The primary malignant soft tissue tumors (STS) discussed are also the most likely to metastasize to the brain: liposarcoma, rhabdomyosarcoma, malignant peripheral nerve sheath tumor, angiosarcoma, and alveolar soft part sarcoma.

3.2.1. Liposarcoma

Liposarcomas comprise about 10–20% of all STS [74–76]. While uncommon in children, liposarcoma is currently the second most frequent soft-tissue malignancy in adults [75]. Middle-aged and older adults are most susceptible [74], presenting most frequently deep within soft tissues of proximal extremities and retroperitoneum as large, bulky masses [74, 76, 77]. The incidence of BM after liposarcoma diagnosis is exceedingly rare and is most often preceded by pulmonary metastasis [75, 77].

Espat et al. [78] analyzed the cohort of 3829 patients from the Memorial Sloan Kettering Cancer Center between 1982 and 1999 who presented with STS. Forty patients (>1%) presented or developed STS BM, 5 (12.5%) of which were liposarcoma patients—the second leading tumor causing STSBM in the cohort. Previous liposarcoma patients with BM are summarized in Table 5 [2, 74–77, 79–82]. Average patient age is 52.3 years. Parenchymal involvement included the temporoparietal region (44%), frontal region (22%), parafalcine (11%), and skull base (11%). The majority originated in the thigh and most patients received SR with or without chemotherapy and/or RT. The same is appreciated for the BM; SR was offered to most, combined with another modality for a few. IB was 127.5 ± 124.0 months and ranged from 0 to 313 months. Survival following BM is unfavorable even after SR, and the use of chemo- and radiotherapy is questionable at best.

Table 5.

Comparison of published reports detailing characteristics of patients with brain metastases from liposarcoma and rhabdomyosarcoma.

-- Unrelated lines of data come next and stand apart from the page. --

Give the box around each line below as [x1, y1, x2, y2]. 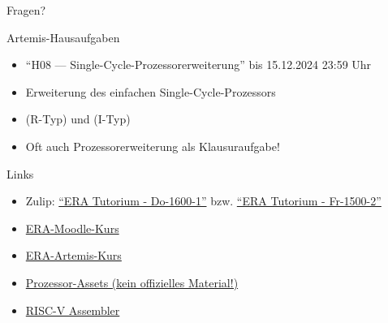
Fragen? [6, 2, 46, 18]
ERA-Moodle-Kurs [25, 219, 119, 236]
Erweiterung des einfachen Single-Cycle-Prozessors [25, 83, 276, 100]
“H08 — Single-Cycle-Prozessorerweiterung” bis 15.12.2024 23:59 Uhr [25, 56, 372, 73]
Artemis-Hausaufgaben [6, 28, 120, 45]
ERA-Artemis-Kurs [25, 247, 122, 264]
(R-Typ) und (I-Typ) [25, 110, 131, 127]
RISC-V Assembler [25, 301, 120, 318]
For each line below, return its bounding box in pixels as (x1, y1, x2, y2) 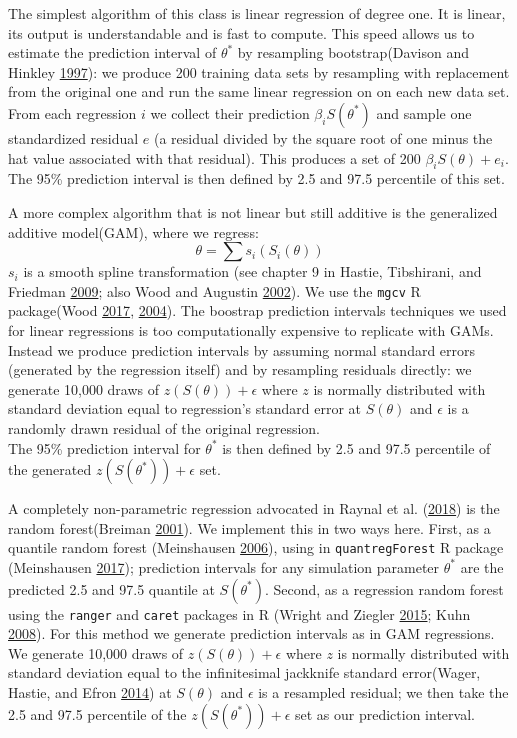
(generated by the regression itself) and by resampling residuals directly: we (8, 359, 472, 380)
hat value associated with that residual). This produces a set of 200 (8, 147, 421, 168)
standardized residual (8, 127, 139, 148)
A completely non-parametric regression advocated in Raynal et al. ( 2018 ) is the (8, 498, 500, 519)
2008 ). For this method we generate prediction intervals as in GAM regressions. (8, 623, 495, 644)
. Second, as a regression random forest (264, 578, 504, 599)
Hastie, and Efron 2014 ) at (8, 682, 172, 703)
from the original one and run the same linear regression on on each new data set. (8, 81, 510, 102)

Case author	Age, sex	IB yr.	BM treatment	OS Mo
Rhabdomyosarcoma
Ahola et al., 1998 [84]	13 M	0.7	SR	14
Andersen-Ranberg and Helmer-Hansen, 1987 [83]	19 M	0.5	NR	6+
Flannery et al., 2010 [15]	18 F	5.0	GKSRS, WBRT	60
Ho, 1979 [68]	79 M	—	D	—
Kebudi et al., 2005 [3]	11 M	0	RT, Chemo	3
Kleinert et al., 1985 [90]	14 F		D	48
Noda et al., 1995 [91]	2 M	0.5	Chemo, RT	32+
Ogose et al., 1999 [33]	7 F, 16 M	NR, 0.2	Chemo, RT	4, 4
Osawa et al., 2011 [88]	N = 3 6–18, M (3)	1.1–12.2	SR, RT, Chemo	21–207
Paulino et al., 2003 [17]	N = 8 1.7–18, M (6)	NR	WBRT, Chemo	2–63
Rodriguez-Galindo et al., 2001 [85]	N = 5 Newborn, F	0.1–1.1	NR	1.5–24
Salvati et al., 2010 [2]	N = 2 20–22, M (1)	0.2–0.3	SR	12.8
Liposarcoma
Arepally et al., 1996 [76]	56 M	312	SR, WBRT	324
Bailey et al., 2001 [74]	54 F	108	SR, WBRT	Alive at 114
Can et al., 1993 [82]	22 M	0	none
Ferguson et al., 2006 [79]	48 F	276	RT	278
Fitzpatrick et al., 1999 [77]	74 F	24	SR	Alive at 30
Haft et al., 1988 [80]	52 F	216	SR (total), chemo	228
Kumar and Teasdale, 2000 [81]	73 F	12	SR	Alive at 12
Salvati et al., 2010 [2]	48 M	NR	SR	NR
Utsunomiya et al., 1999 [75]	44 M	72	SR (subtotal)	77

IB: Interval to brain metastasis (mo); OS: overall survival in months; M: male; F: female; chemo: chemotherapy; SR: surgical resection; GKSRS: Gamma knife stereotactic radiosurgery; ICH: intracerebral hemorrhage on presentation; WBRT: whole brain radiotherapy; RT: radiotherapy; D: death prior to treatment; NR: not reported; UK: unknown; ^asurvival after craniotomy.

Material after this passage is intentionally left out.